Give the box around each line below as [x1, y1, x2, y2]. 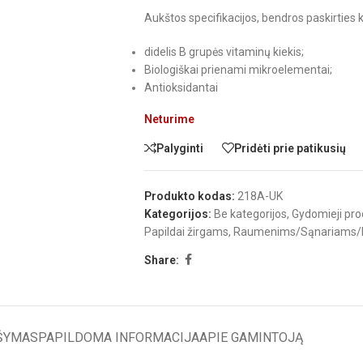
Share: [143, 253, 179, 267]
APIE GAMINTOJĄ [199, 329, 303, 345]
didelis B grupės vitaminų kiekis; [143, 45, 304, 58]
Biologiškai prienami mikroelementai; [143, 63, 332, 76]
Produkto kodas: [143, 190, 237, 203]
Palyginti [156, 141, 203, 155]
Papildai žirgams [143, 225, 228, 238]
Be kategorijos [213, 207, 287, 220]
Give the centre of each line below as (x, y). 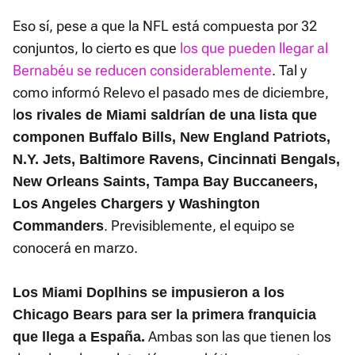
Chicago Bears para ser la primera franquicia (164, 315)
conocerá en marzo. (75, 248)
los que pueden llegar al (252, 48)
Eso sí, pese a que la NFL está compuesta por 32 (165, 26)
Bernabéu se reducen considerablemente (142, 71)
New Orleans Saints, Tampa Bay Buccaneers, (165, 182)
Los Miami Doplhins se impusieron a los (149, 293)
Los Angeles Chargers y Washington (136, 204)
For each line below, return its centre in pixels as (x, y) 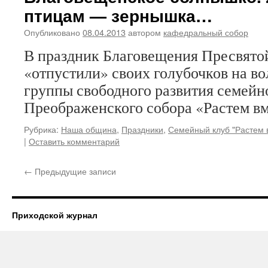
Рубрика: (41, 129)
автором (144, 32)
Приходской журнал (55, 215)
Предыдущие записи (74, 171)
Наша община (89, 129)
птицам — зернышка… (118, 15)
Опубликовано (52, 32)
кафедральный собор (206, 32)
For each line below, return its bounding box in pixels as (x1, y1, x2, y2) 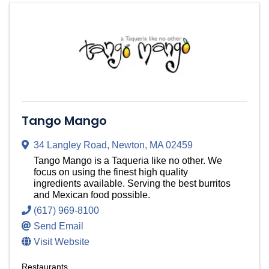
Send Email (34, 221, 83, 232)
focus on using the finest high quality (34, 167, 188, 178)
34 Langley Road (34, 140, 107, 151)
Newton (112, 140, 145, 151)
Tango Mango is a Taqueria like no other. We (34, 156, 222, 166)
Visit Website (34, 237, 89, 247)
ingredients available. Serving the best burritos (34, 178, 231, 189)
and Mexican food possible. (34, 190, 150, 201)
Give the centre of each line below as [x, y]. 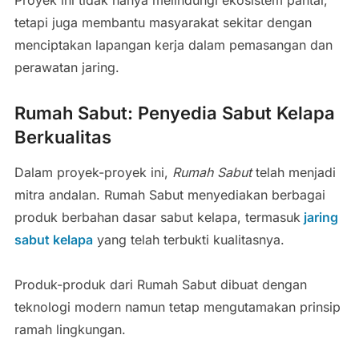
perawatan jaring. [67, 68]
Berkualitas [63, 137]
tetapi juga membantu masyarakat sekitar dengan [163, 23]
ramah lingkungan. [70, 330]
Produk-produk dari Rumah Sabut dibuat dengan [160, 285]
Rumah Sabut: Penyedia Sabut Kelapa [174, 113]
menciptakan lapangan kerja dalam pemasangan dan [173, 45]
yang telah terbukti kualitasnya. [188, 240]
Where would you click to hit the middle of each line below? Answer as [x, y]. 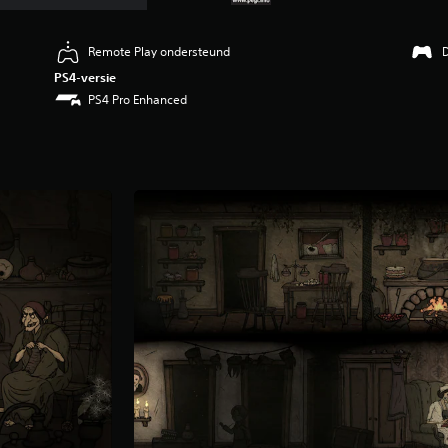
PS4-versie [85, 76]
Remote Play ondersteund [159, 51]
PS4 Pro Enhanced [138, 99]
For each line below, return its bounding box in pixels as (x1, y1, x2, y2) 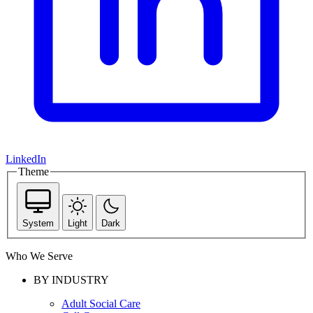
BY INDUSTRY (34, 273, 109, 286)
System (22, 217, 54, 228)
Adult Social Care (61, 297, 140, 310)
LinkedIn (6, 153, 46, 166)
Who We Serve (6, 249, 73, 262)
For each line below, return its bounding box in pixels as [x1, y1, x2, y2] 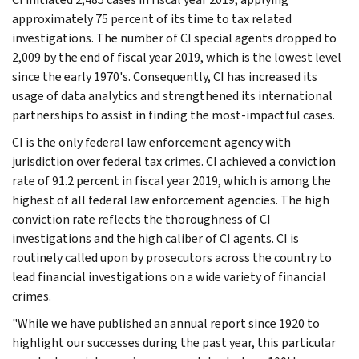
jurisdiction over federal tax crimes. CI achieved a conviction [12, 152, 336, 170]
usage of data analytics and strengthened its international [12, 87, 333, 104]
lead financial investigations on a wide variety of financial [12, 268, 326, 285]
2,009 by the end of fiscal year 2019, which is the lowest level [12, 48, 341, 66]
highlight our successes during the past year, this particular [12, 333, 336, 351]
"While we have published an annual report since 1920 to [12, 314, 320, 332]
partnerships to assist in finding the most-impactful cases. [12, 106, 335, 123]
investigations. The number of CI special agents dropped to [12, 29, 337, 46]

__________________________________________________

• Required action:
Report each line of the data that includes the string "year".

• Output for this task:
2,009 by the end of fiscal year 2019, which is the lowest level [12, 48, 341, 66]
highlight our successes during the past year, this particular [12, 333, 336, 351]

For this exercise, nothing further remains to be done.